◆ Information given ◆
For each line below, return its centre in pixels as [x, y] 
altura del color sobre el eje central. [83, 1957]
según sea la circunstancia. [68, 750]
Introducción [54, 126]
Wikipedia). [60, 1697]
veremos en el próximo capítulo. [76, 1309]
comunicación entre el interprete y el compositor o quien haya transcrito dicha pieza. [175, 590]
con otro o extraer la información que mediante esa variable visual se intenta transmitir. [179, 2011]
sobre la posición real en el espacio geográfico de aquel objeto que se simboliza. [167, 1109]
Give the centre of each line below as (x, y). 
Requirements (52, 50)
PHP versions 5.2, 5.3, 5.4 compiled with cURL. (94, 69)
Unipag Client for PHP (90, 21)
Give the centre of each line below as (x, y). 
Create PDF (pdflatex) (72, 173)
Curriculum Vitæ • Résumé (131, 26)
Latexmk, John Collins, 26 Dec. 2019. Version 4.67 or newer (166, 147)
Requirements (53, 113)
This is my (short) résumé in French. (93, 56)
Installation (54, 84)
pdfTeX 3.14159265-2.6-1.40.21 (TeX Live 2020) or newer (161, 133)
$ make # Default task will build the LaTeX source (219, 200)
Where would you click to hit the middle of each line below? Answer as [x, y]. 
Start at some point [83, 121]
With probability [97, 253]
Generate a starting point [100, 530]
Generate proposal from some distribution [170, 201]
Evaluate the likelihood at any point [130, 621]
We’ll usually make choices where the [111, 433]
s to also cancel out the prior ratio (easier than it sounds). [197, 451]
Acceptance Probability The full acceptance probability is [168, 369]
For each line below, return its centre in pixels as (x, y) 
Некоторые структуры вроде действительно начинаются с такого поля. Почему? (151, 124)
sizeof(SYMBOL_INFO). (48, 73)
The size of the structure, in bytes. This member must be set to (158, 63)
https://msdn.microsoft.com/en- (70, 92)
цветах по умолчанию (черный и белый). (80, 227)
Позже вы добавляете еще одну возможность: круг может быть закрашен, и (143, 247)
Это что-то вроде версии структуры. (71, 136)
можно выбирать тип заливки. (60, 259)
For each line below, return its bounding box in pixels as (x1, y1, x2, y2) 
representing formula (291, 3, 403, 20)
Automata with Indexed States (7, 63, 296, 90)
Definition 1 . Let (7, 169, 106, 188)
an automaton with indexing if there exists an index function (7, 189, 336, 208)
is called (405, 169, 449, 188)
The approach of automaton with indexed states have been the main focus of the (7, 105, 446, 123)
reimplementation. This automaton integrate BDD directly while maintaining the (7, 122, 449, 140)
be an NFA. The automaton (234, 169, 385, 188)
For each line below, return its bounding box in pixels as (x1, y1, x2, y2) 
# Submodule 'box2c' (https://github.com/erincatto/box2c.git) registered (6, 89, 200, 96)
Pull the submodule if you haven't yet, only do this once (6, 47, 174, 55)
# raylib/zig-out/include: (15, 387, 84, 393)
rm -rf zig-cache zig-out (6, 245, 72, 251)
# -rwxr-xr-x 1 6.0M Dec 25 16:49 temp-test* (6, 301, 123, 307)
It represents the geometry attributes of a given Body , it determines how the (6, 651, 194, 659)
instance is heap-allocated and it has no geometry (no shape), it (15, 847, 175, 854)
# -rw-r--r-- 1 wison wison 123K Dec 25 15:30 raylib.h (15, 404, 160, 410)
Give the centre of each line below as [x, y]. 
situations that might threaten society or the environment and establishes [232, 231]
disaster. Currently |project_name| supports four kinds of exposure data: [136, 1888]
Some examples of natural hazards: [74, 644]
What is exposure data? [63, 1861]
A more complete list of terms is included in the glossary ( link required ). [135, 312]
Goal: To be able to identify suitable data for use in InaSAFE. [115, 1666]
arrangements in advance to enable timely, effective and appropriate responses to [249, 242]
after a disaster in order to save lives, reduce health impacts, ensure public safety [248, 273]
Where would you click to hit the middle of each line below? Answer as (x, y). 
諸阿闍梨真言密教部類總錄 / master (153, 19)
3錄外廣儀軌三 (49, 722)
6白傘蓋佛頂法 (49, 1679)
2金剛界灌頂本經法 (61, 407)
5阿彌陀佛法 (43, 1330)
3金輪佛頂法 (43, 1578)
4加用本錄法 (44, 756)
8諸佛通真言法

◆ What you should do ◆
The count of lines in the records above holding the word "return" should be reported as a number, with nothing added.

◆ Finished exercise ◆
4